Delayed Slater determinant update algorithms for high efficiency quantum Monte Carlo

T. McDaniel,E. F. D'Azevedo,Y. W. Li,K. Wong,P. R. C. Kent
DOI: https://doi.org/10.1063/1.4998616
2017-08-02
Abstract:Within ab initio Quantum Monte Carlo simulations, the leading numerical cost for large systems is the computation of the values of the Slater determinants in the trial wavefunction. Each Monte Carlo step requires finding the determinant of a dense matrix. This is most commonly iteratively evaluated using a rank-1 Sherman-Morrison updating scheme to avoid repeated explicit calculation of the inverse. The overall computational cost is therefore formally cubic in the number of electrons or matrix size. To improve the numerical efficiency of this procedure, we propose a novel multiple rank delayed update scheme. This strategy enables probability evaluation with application of accepted moves to the matrices delayed until after a predetermined number of moves, K. The accepted events are then applied to the matrices en bloc with enhanced arithmetic intensity and computational efficiency via matrix-matrix operations instead of matrix-vector operations. This procedure does not change the underlying Monte Carlo sampling or its statistical efficiency. For calculations on large systems and algorithms such as diffusion Monte Carlo where the acceptance ratio is high, order of magnitude improvements in the update time can be obtained on both multi-core CPUs and GPUs.

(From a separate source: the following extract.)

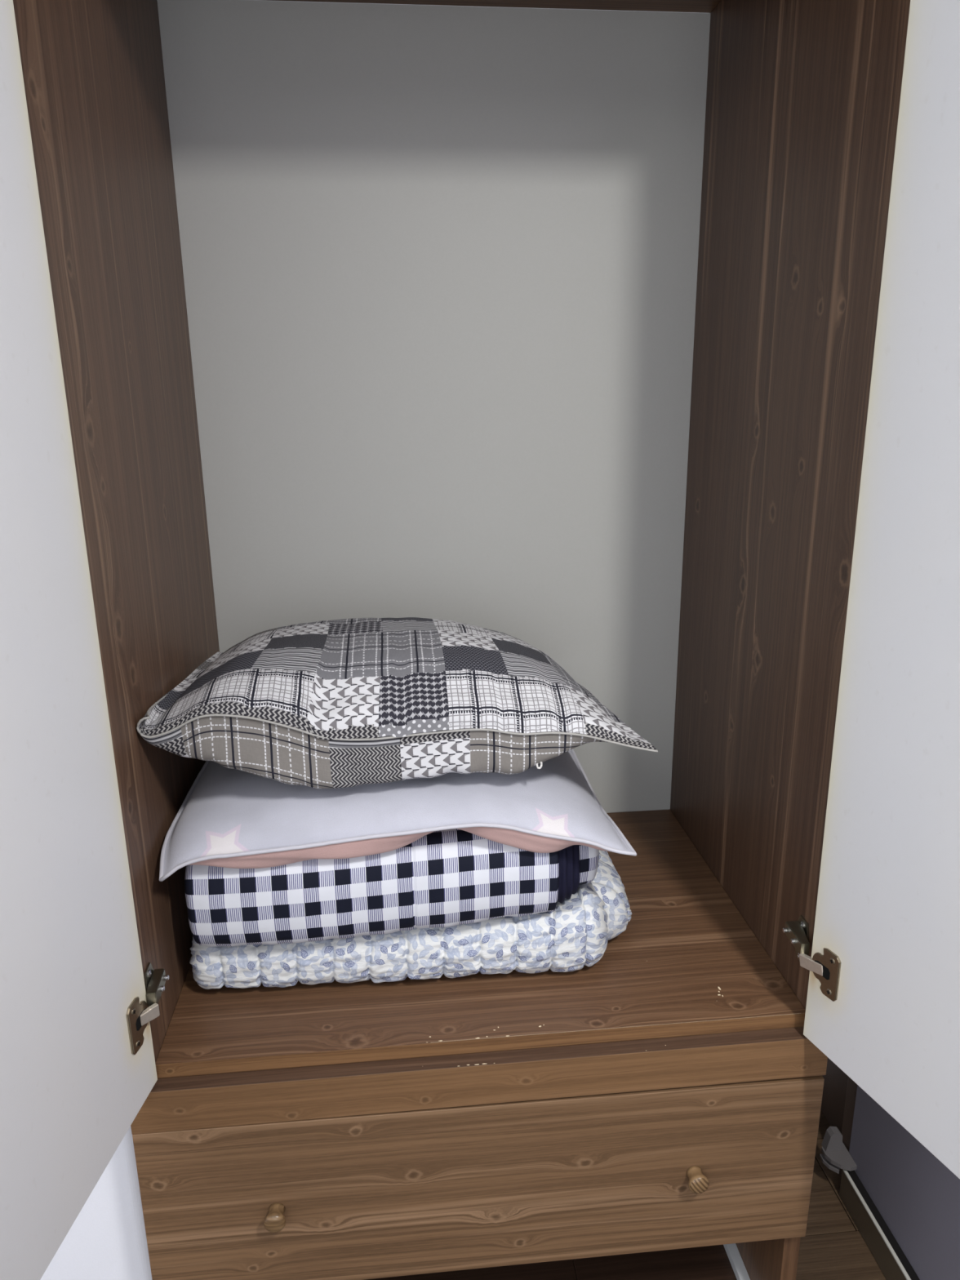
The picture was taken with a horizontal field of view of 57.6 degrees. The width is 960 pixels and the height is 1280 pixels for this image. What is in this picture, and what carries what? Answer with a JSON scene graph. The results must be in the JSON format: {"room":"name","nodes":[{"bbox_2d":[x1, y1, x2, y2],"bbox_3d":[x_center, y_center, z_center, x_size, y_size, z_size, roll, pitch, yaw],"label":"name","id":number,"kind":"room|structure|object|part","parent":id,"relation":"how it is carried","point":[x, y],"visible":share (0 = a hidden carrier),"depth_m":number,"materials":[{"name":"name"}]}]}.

Computational Physics,Materials Science
What problem does this paper attempt to address?
This paper attempts to solve the problem of high computational cost in calculating Slater determinants for large systems in ab initio Quantum Monte Carlo (QMC) simulations. Specifically: 1. **Computational Bottleneck**: In QMC simulations, the value of the Slater determinant needs to be calculated at each Monte Carlo step, which usually involves solving the determinant of a dense matrix. The traditional approach is to use the rank - 1 Sherman - Morrison update scheme to avoid repeated explicit calculation of the inverse matrix, but the time complexity of this method is \(O(N^3)\). For large systems (such as solid materials with a large number of electrons), the computational overhead is very large. 2. **Proposed New Algorithm**: To improve numerical efficiency, the authors propose a new multi - rank delayed update scheme. This scheme converts matrix - vector operations into more efficient matrix - matrix operations by delaying the application of accepted moves until a predetermined number \(K\) is reached and then updating the matrix in batches. This not only improves the arithmetic intensity and computational efficiency but also keeps the original Monte Carlo sampling and its statistical efficiency unchanged. 3. **Applicable Scenarios**: This new algorithm is particularly suitable for QMC algorithms with a high acceptance rate, such as Diffusion Monte Carlo (DMC), because in this case, the delayed update can significantly reduce the update time. 4. **Performance Improvement**: Experimental results show that on multi - core CPUs and GPUs, for matrices of approximately size 1000, the new algorithm can achieve an order - of - magnitude acceleration. As the matrix size increases, the acceleration effect is more pronounced. In summary, this paper aims to significantly reduce the computational cost in QMC simulations by improving the Slater determinant update algorithm, and in particular, provides an effective method for efficient simulation of large systems.